**What is needed**:
Will you transcribe all the entries word for word, skipping the pictures they hold?

**Source data**:

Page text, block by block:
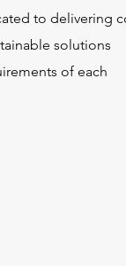
to delivering
solutions
of each
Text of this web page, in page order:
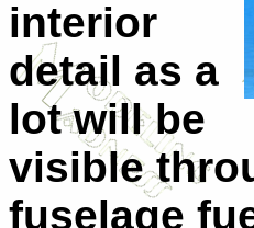
interior
detail as a
lot will be
visible
fuselage
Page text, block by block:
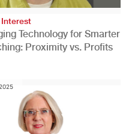
Technology for Smarter
Proximity vs. Profits
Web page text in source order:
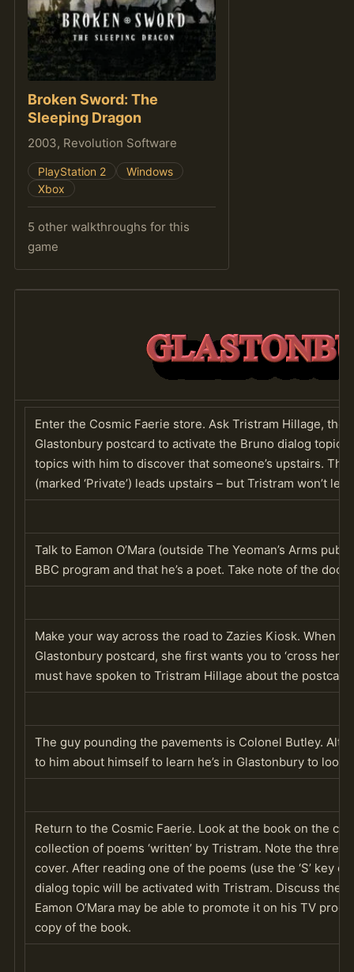
Broken Sword: The
Sleeping Dragon
2003, Revolution Software
PlayStation 2
Windows
Xbox
5 other walkthroughs for this
game
Enter the Cosmic Faerie store. Ask Tristram Hillage, the
Glastonbury postcard to activate the Bruno dialog topic.
topics with him to discover that someone’s upstairs.
(marked ‘Private’) leads upstairs – but Tristram won’t let
Talk to Eamon O’Mara (outside The Yeoman’s Arms
BBC program and that he’s a poet. Take note of the
Make your way across the road to Zazies Kiosk. When
Glastonbury postcard, she first wants you to ‘cross her
must have spoken to Tristram Hillage about the
The guy pounding the pavements is Colonel Butley.
to him about himself to learn he’s in Glastonbury to look
Return to the Cosmic Faerie. Look at the book on the
collection of poems ‘written’ by Tristram. Note the
cover. After reading one of the poems (use the ‘S’ key
dialog topic will be activated with Tristram. Discuss the
Eamon O’Mara may be able to promote it on his TV
copy of the book.
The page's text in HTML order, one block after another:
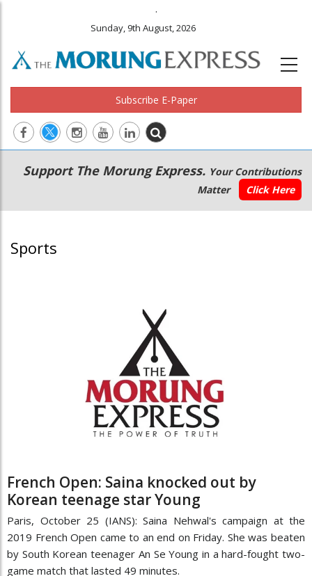
.
Sunday, 9th August, 2026
Subscribe E-Paper
Main
navigation
Secondary
Menu
Support The Morung Express. Your Contributions
Matter
Click Here
Sports
French Open: Saina knocked out by
Korean teenage star Young
Paris, October 25 (IANS): Saina Nehwal's campaign at the
2019 French Open came to an end on Friday. She was beaten
by South Korean teenager An Se Young in a hard-fought two-
game match that lasted 49 minutes.
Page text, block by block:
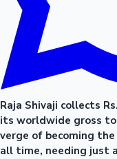
Raja Shivaji collects
its worldwide gross to
verge of becoming
all time, needing just
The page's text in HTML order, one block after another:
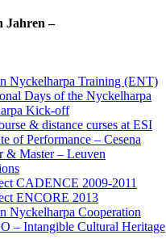
Jahren –
Nyckelharpa Training (ENT)
Days of the Nyckelharpa
Kick-off
& distance curses at ESI
of Performance – Cesena
& Master – Leuven
CADENCE 2009-2011
ENCORE 2013
Nyckelharpa Cooperation
– Intangible Cultural Heritage
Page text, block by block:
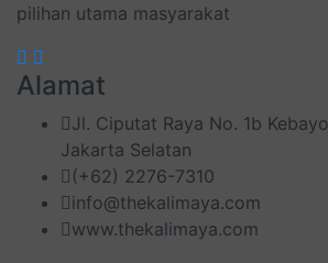
pilihan utama masyarakat
Alamat
Jl. Ciputat Raya No. 1b
Jakarta Selatan
(+62) 2276-7310
info@thekalimaya.com
www.thekalimaya.com
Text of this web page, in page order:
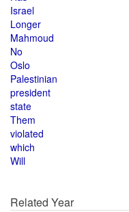
Israel
Longer
Mahmoud
No
Oslo
Palestinian
president
state
Them
violated
which
Will
Related Year
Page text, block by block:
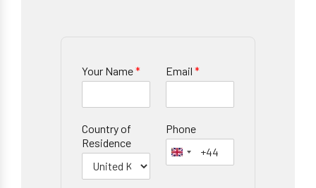
Your Name* Email *
Country of
Residence
Phone
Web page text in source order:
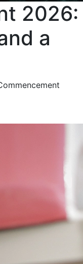
2026:
a
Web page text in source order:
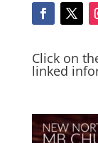
Click on
linked
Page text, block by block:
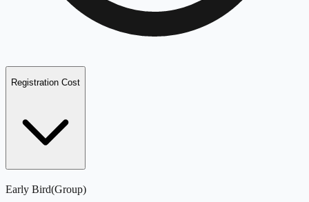
Registration Cost
Early Bird(Group)
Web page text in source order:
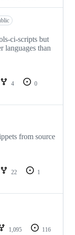
ci-scripts but
languages than
4
0
from source
22
1
1,095
116
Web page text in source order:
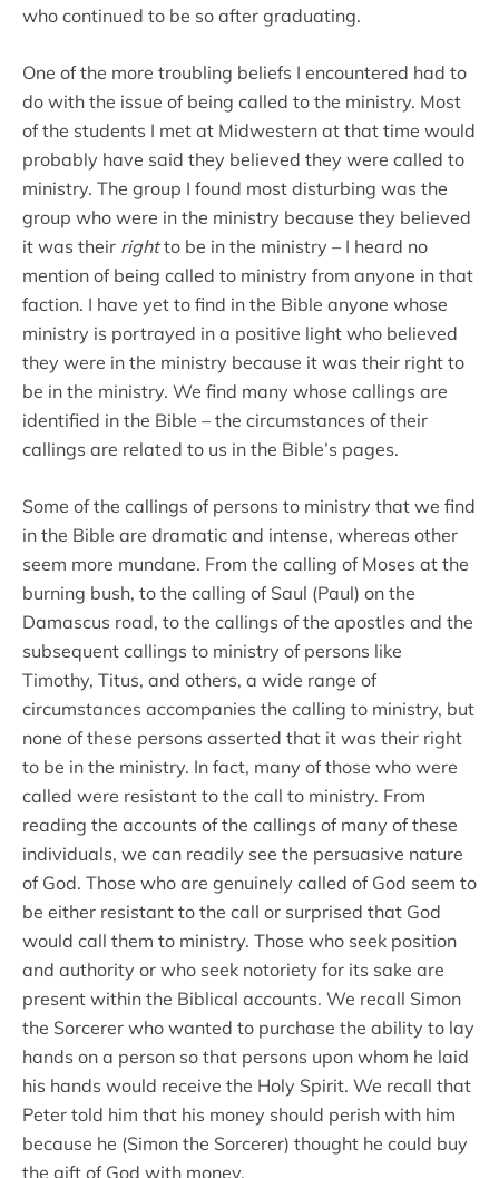
who continued to be so after graduating.
One of the more troubling beliefs I encountered had to
do with the issue of being called to the ministry. Most
of the students I met at Midwestern at that time would
probably have said they believed they were called to
ministry. The group I found most disturbing was the
group who were in the ministry because they believed
it was their rightto be in the ministry – I heard no
mention of being called to ministry from anyone in that
faction. I have yet to find in the Bible anyone whose
ministry is portrayed in a positive light who believed
they were in the ministry because it was their right to
be in the ministry. We find many whose callings are
identified in the Bible – the circumstances of their
callings are related to us in the Bible’s pages.
Some of the callings of persons to ministry that we find
in the Bible are dramatic and intense, whereas other
seem more mundane. From the calling of Moses at the
burning bush, to the calling of Saul (Paul) on the
Damascus road, to the callings of the apostles and the
subsequent callings to ministry of persons like
Timothy, Titus, and others, a wide range of
circumstances accompanies the calling to ministry, but
none of these persons asserted that it was their right
to be in the ministry. In fact, many of those who were
called were resistant to the call to ministry. From
reading the accounts of the callings of many of these
individuals, we can readily see the persuasive nature
of God. Those who are genuinely called of God seem to
be either resistant to the call or surprised that God
would call them to ministry. Those who seek position
and authority or who seek notoriety for its sake are
present within the Biblical accounts. We recall Simon
the Sorcerer who wanted to purchase the ability to lay
hands on a person so that persons upon whom he laid
his hands would receive the Holy Spirit. We recall that
Peter told him that his money should perish with him
because he (Simon the Sorcerer) thought he could buy
the gift of God with money.
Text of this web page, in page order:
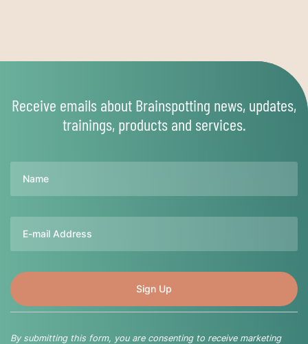
Receive emails about Brainspotting news, updates,
trainings, products and services.
By submitting this form, you are consenting to receive marketing
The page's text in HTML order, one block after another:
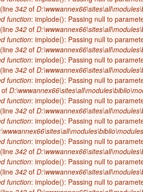
(line 342 of
function: implode(): Passing null to
(line 342 of
function: implode(): Passing null to
(line 342 of
function: implode(): Passing null to
(line 342 of
function: implode(): Passing null to
of
function: implode(): Passing null to
(line 342 of
function: implode(): Passing null to
function: implode(): Passing null to
(line 342 of
function: implode(): Passing null to
(line 342 of
function: implode(): Passing null to
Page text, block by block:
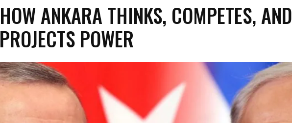
HOW ANKARA THINKS, COMPETES, AND
PROJECTS POWER
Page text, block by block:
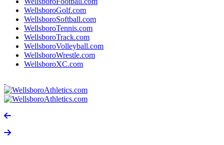
WellsboroGolf.com
WellsboroSoftball.com
WellsboroTennis.com
WellsboroTrack.com
WellsboroVolleyball.com
WellsboroWrestle.com
WellsboroXC.com
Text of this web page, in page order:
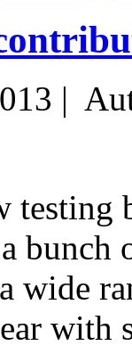
|
bunch
wide
with
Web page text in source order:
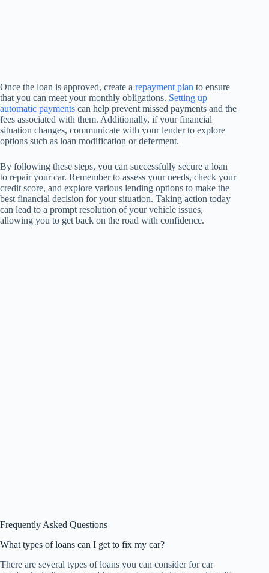
Once the loan is approved, create a repayment plan to ensure
that you can meet your monthly obligations. Setting up
automatic payments can help prevent missed payments and the
fees associated with them. Additionally, if your financial
situation changes, communicate with your lender to explore
options such as loan modification or deferment.
By following these steps, you can successfully secure a loan
to repair your car. Remember to assess your needs, check your
credit score, and explore various lending options to make the
best financial decision for your situation. Taking action today
can lead to a prompt resolution of your vehicle issues,
allowing you to get back on the road with confidence.
Frequently Asked Questions
What types of loans can I get to fix my car?
There are several types of loans you can consider for car
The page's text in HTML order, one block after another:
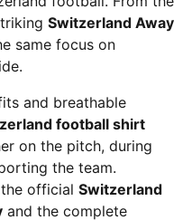
Switzerland Away
same focus on
and breathable
football shirt
on the pitch, during
the team.
official Switzerland
and the complete
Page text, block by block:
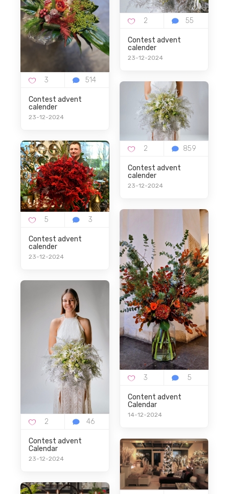
Description
Uw Reactie
Plaats reactie
Contest advent
calender
23-12-2024
Contest advent
calender
23-12-2024
Contest advent
Calendar
23-12-2024
Contest advent
calender
23-12-2024
Contest advent
calender
23-12-2024
Content advent
Calendar
14-12-2024
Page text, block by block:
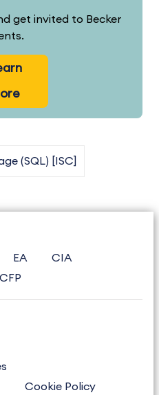
get invited to Becker
(SQL) [ISC]
EA
CIA
CFP
Cookie Policy
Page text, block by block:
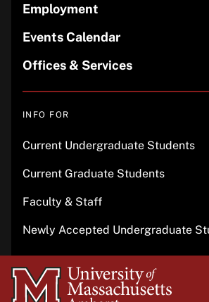
Employment
Events Calendar
Offices & Services
INFO FOR
Current Undergraduate Students
Current Graduate Students
Faculty & Staff
Newly Accepted Undergraduate
University
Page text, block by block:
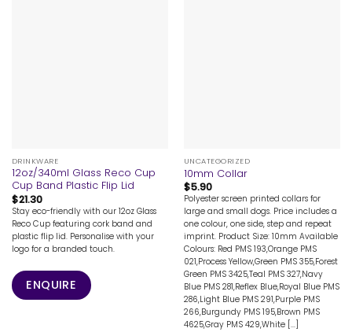
DRINKWARE
12oz/340ml Glass Reco Cup
Cup Band Plastic Flip Lid
$21.30
Stay eco-friendly with our 12oz Glass
Reco Cup featuring cork band and
plastic flip lid. Personalise with your
logo for a branded touch.
ENQUIRE
UNCATEGORIZED
10mm Collar
$5.90
Polyester screen printed collars for
large and small dogs. Price includes a
one colour, one side, step and repeat
imprint. Product Size: 10mm Available
Colours: Red PMS 193,Orange PMS
021,Process Yellow,Green PMS 355,Forest
Green PMS 3425,Teal PMS 327,Navy
Blue PMS 281,Reflex Blue,Royal Blue PMS
286,Light Blue PMS 291,Purple PMS
266,Burgundy PMS 195,Brown PMS
4625,Gray PMS 429,White [...]
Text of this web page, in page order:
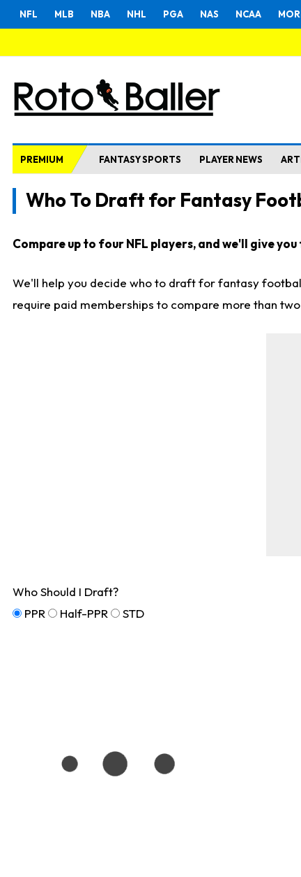
NFL MLB NBA NHL PGA NAS NCAA
PREMIUM FANTASY SPORTS PLAYER NEWS
Who To Draft for Fantasy
Compare up to four NFL players, and we'll give
We'll help you decide who to draft for fantasy
require paid memberships to compare more than
Who Should I Draft?
PPR
Half-PPR STD
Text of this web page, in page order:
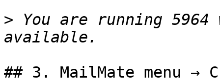
> You are running
## 3. MailMate menu →
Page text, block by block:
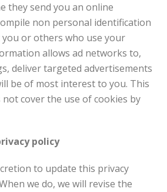
they send you an online
non personal identification
or others who use your
allows ad networks to,
deliver targeted advertisements
be of most interest to you. This
not cover the use of cookies by
policy
to update this privacy
we do, we will revise the
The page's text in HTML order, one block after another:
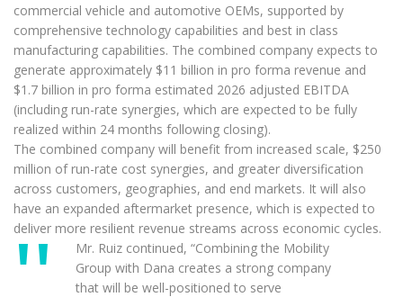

**Solution to the problem**:
Page text, block by block:
to delivering
solutions
of each
Text of this web page, in page order:
interior
detail as a
lot will be
visible
fuselage
Page text, block by block:
Technology for Smarter
Proximity vs. Profits
Web page text in source order:
Broken Sword: The
Sleeping Dragon
2003, Revolution Software
PlayStation 2
Windows
Xbox
5 other walkthroughs for this
game
Enter the Cosmic Faerie store. Ask Tristram Hillage, the
Glastonbury postcard to activate the Bruno dialog topic.
topics with him to discover that someone’s upstairs.
(marked ‘Private’) leads upstairs – but Tristram won’t let
Talk to Eamon O’Mara (outside The Yeoman’s Arms
BBC program and that he’s a poet. Take note of the
Make your way across the road to Zazies Kiosk. When
Glastonbury postcard, she first wants you to ‘cross her
must have spoken to Tristram Hillage about the
The guy pounding the pavements is Colonel Butley.
to him about himself to learn he’s in Glastonbury to look
Return to the Cosmic Faerie. Look at the book on the
collection of poems ‘written’ by Tristram. Note the
cover. After reading one of the poems (use the ‘S’ key
dialog topic will be activated with Tristram. Discuss the
Eamon O’Mara may be able to promote it on his TV
copy of the book.
The page's text in HTML order, one block after another:
.
Sunday, 9th August, 2026
Subscribe E-Paper
Main
navigation
Secondary
Menu
Support The Morung Express. Your Contributions
Matter
Click Here
Sports
French Open: Saina knocked out by
Korean teenage star Young
Paris, October 25 (IANS): Saina Nehwal's campaign at the
2019 French Open came to an end on Friday. She was beaten
by South Korean teenager An Se Young in a hard-fought two-
game match that lasted 49 minutes.
Page text, block by block:
Raja Shivaji collects
its worldwide gross to
verge of becoming
all time, needing just
The page's text in HTML order, one block after another:
Jahren –
Nyckelharpa Training (ENT)
Days of the Nyckelharpa
Kick-off
& distance curses at ESI
of Performance – Cesena
& Master – Leuven
CADENCE 2009-2011
ENCORE 2013
Nyckelharpa Cooperation
– Intangible Cultural Heritage
Page text, block by block:
pilihan utama masyarakat
Alamat
Jl. Ciputat Raya No. 1b
Jakarta Selatan
(+62) 2276-7310
info@thekalimaya.com
www.thekalimaya.com
Text of this web page, in page order:
Israel
Longer
Mahmoud
No
Oslo
Palestinian
president
state
Them
violated
which
Will
Related Year
Page text, block by block:
Your Name* Email *
Country of
Residence
Phone
Web page text in source order:
2026:
a
Web page text in source order:
Click on
linked
Page text, block by block:
Registration Cost
Early Bird(Group)
Web page text in source order:
ci-scripts but
languages than
4
0
from source
22
1
1,095
116
Web page text in source order:
who continued to be so after graduating.
One of the more troubling beliefs I encountered had to
do with the issue of being called to the ministry. Most
of the students I met at Midwestern at that time would
probably have said they believed they were called to
ministry. The group I found most disturbing was the
group who were in the ministry because they believed
it was their rightto be in the ministry – I heard no
mention of being called to ministry from anyone in that
faction. I have yet to find in the Bible anyone whose
ministry is portrayed in a positive light who believed
they were in the ministry because it was their right to
be in the ministry. We find many whose callings are
identified in the Bible – the circumstances of their
callings are related to us in the Bible’s pages.
Some of the callings of persons to ministry that we find
in the Bible are dramatic and intense, whereas other
seem more mundane. From the calling of Moses at the
burning bush, to the calling of Saul (Paul) on the
Damascus road, to the callings of the apostles and the
subsequent callings to ministry of persons like
Timothy, Titus, and others, a wide range of
circumstances accompanies the calling to ministry, but
none of these persons asserted that it was their right
to be in the ministry. In fact, many of those who were
called were resistant to the call to ministry. From
reading the accounts of the callings of many of these
individuals, we can readily see the persuasive nature
of God. Those who are genuinely called of God seem to
be either resistant to the call or surprised that God
would call them to ministry. Those who seek position
and authority or who seek notoriety for its sake are
present within the Biblical accounts. We recall Simon
the Sorcerer who wanted to purchase the ability to lay
hands on a person so that persons upon whom he laid
his hands would receive the Holy Spirit. We recall that
Peter told him that his money should perish with him
because he (Simon the Sorcerer) thought he could buy
the gift of God with money.
Text of this web page, in page order:
Receive emails about Brainspotting news, updates,
trainings, products and services.
By submitting this form, you are consenting to receive marketing
The page's text in HTML order, one block after another:
(line 342 of
function: implode(): Passing null to
(line 342 of
function: implode(): Passing null to
(line 342 of
function: implode(): Passing null to
(line 342 of
function: implode(): Passing null to
of
function: implode(): Passing null to
(line 342 of
function: implode(): Passing null to
function: implode(): Passing null to
(line 342 of
function: implode(): Passing null to
(line 342 of
function: implode(): Passing null to
Page text, block by block:
HOW ANKARA THINKS, COMPETES, AND
PROJECTS POWER
Page text, block by block:
WellsboroGolf.com
WellsboroSoftball.com
WellsboroTennis.com
WellsboroTrack.com
WellsboroVolleyball.com
WellsboroWrestle.com
WellsboroXC.com
Text of this web page, in page order:
|
bunch
wide
with
Web page text in source order:
Once the loan is approved, create a repayment plan to ensure
that you can meet your monthly obligations. Setting up
automatic payments can help prevent missed payments and the
fees associated with them. Additionally, if your financial
situation changes, communicate with your lender to explore
options such as loan modification or deferment.
By following these steps, you can successfully secure a loan
to repair your car. Remember to assess your needs, check your
credit score, and explore various lending options to make the
best financial decision for your situation. Taking action today
can lead to a prompt resolution of your vehicle issues,
allowing you to get back on the road with confidence.
Frequently Asked Questions
What types of loans can I get to fix my car?
There are several types of loans you can consider for car
The page's text in HTML order, one block after another:
Switzerland Away
same focus on
and breathable
football shirt
on the pitch, during
the team.
official Switzerland
and the complete
Page text, block by block:
Description
Uw Reactie
Plaats reactie
Contest advent
calender
23-12-2024
Contest advent
calender
23-12-2024
Contest advent
Calendar
23-12-2024
Contest advent
calender
23-12-2024
Contest advent
calender
23-12-2024
Content advent
Calendar
14-12-2024
Page text, block by block:
get invited to Becker
(SQL) [ISC]
EA
CIA
CFP
Cookie Policy
Page text, block by block:
Employment
Events Calendar
Offices & Services
INFO FOR
Current Undergraduate Students
Current Graduate Students
Faculty & Staff
Newly Accepted Undergraduate
University
Page text, block by block:
DRINKWARE
12oz/340ml Glass Reco Cup
Cup Band Plastic Flip Lid
$21.30
Stay eco-friendly with our 12oz Glass
Reco Cup featuring cork band and
plastic flip lid. Personalise with your
logo for a branded touch.
ENQUIRE
UNCATEGORIZED
10mm Collar
$5.90
Polyester screen printed collars for
large and small dogs. Price includes a
one colour, one side, step and repeat
imprint. Product Size: 10mm Available
Colours: Red PMS 193,Orange PMS
021,Process Yellow,Green PMS 355,Forest
Green PMS 3425,Teal PMS 327,Navy
Blue PMS 281,Reflex Blue,Royal Blue PMS
286,Light Blue PMS 291,Purple PMS
266,Burgundy PMS 195,Brown PMS
4625,Gray PMS 429,White [...]
Text of this web page, in page order:
NFL MLB NBA NHL PGA NAS NCAA
PREMIUM FANTASY SPORTS PLAYER NEWS
Who To Draft for Fantasy
Compare up to four NFL players, and we'll give
We'll help you decide who to draft for fantasy
require paid memberships to compare more than
Who Should I Draft?
PPR
Half-PPR STD
Text of this web page, in page order:
> You are running
## 3. MailMate menu →
Page text, block by block:
they send you an online
non personal identification
or others who use your
allows ad networks to,
deliver targeted advertisements
be of most interest to you. This
not cover the use of cookies by
policy
to update this privacy
we do, we will revise the
The page's text in HTML order, one block after another:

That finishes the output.